Task description. Filter task. Return each line of the material that holds the string "Mladenov".

Exercise data.
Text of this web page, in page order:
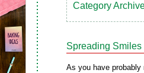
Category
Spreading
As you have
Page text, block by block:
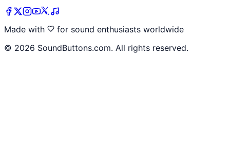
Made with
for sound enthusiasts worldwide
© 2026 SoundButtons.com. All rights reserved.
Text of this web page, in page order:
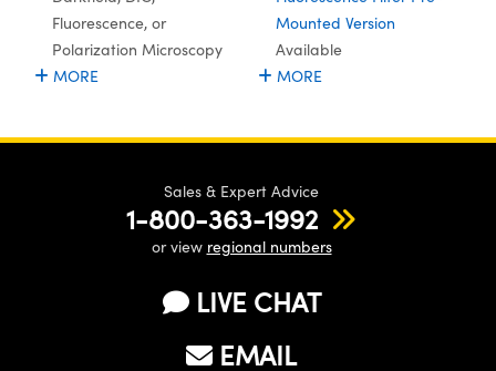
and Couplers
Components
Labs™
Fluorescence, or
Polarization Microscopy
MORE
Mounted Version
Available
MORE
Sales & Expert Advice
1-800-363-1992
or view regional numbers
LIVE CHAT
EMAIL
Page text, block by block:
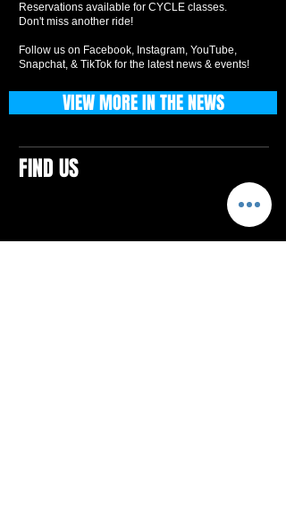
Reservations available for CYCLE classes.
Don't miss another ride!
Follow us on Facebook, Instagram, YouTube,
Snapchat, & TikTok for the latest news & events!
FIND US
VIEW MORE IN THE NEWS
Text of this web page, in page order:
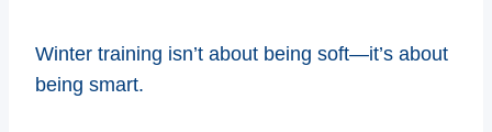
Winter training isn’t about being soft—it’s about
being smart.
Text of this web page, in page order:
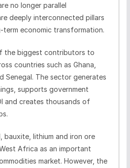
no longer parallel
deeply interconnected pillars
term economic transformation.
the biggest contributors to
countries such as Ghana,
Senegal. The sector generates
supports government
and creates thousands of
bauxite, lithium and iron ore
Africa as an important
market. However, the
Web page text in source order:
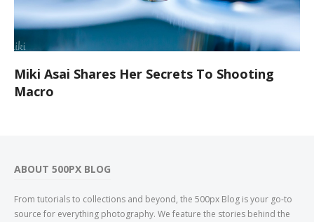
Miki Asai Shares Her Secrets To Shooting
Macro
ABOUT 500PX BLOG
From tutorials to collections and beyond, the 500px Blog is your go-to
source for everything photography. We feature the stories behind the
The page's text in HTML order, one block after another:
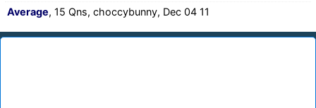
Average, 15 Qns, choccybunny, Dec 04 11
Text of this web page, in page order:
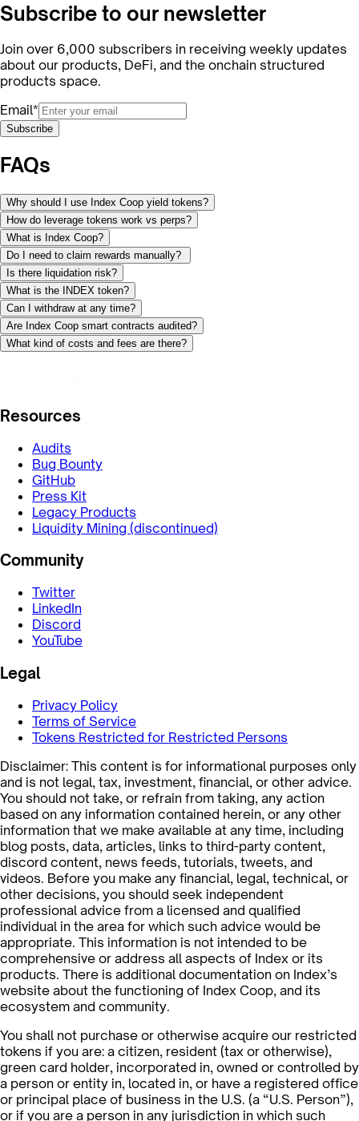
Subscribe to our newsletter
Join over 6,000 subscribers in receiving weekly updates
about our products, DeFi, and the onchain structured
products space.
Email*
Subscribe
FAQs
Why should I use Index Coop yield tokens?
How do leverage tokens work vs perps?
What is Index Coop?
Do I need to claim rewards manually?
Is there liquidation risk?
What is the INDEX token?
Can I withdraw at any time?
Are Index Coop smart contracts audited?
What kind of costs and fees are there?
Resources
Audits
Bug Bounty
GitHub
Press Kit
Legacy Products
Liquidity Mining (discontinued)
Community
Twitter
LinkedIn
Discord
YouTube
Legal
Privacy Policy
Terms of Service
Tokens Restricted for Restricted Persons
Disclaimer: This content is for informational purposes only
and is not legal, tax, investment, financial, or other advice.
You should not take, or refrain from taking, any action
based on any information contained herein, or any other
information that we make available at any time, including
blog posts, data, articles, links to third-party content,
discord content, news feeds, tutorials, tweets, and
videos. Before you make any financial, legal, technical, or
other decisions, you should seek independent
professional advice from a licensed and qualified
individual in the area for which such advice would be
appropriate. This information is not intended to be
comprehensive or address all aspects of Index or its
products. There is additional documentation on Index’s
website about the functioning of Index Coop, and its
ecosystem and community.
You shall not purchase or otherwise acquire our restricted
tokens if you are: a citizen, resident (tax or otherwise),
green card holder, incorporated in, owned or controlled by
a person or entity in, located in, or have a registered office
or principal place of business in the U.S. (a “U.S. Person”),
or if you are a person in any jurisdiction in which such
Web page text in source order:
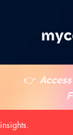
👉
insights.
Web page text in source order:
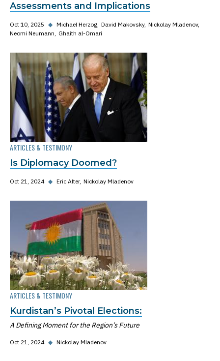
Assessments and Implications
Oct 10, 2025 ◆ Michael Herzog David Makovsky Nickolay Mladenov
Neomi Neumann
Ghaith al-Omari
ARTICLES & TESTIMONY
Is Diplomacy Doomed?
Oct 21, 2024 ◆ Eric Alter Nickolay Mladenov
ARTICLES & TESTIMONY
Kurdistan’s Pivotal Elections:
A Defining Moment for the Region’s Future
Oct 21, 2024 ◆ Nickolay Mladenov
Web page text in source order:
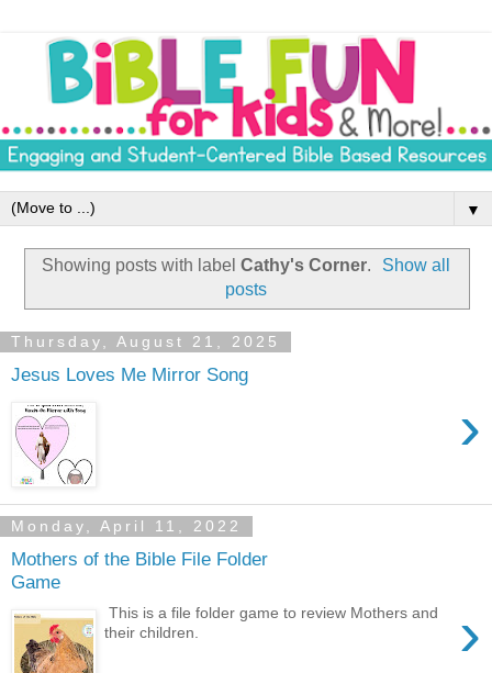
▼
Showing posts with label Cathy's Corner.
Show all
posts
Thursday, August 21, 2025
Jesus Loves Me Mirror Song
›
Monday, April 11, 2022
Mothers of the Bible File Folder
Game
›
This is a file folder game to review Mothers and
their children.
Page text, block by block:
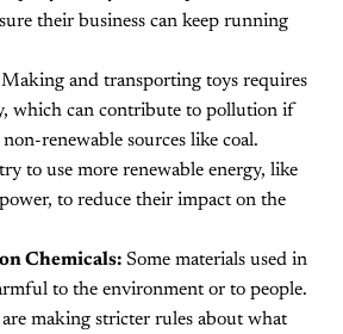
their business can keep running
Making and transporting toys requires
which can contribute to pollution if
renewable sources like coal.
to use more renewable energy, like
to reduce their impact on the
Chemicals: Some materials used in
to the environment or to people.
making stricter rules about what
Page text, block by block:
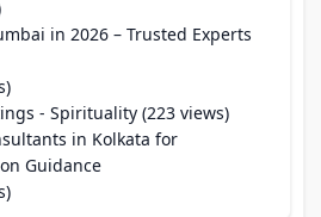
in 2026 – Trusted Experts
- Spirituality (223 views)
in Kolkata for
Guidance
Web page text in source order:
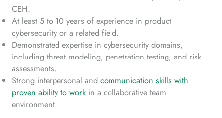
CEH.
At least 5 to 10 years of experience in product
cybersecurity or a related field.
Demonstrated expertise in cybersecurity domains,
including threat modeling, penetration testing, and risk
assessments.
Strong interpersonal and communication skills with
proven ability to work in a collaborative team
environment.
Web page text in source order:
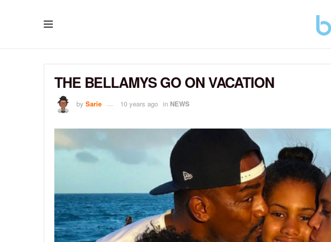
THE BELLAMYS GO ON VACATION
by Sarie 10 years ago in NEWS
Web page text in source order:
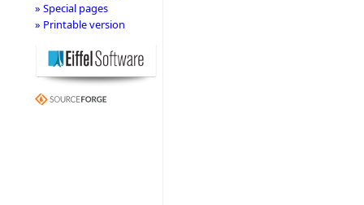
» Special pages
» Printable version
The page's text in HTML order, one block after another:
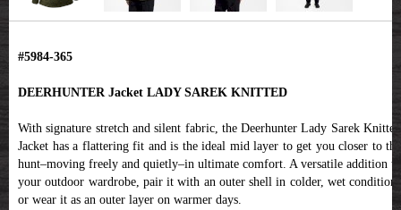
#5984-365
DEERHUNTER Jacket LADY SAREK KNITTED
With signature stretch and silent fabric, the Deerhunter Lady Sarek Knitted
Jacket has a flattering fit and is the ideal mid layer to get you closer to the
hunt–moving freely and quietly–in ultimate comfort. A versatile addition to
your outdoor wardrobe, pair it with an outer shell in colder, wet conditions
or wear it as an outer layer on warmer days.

Answer to this exercise.
Oct 10, 2025 ◆ Michael Herzog David Makovsky Nickolay Mladenov
Oct 21, 2024 ◆ Eric Alter Nickolay Mladenov
Oct 21, 2024 ◆ Nickolay Mladenov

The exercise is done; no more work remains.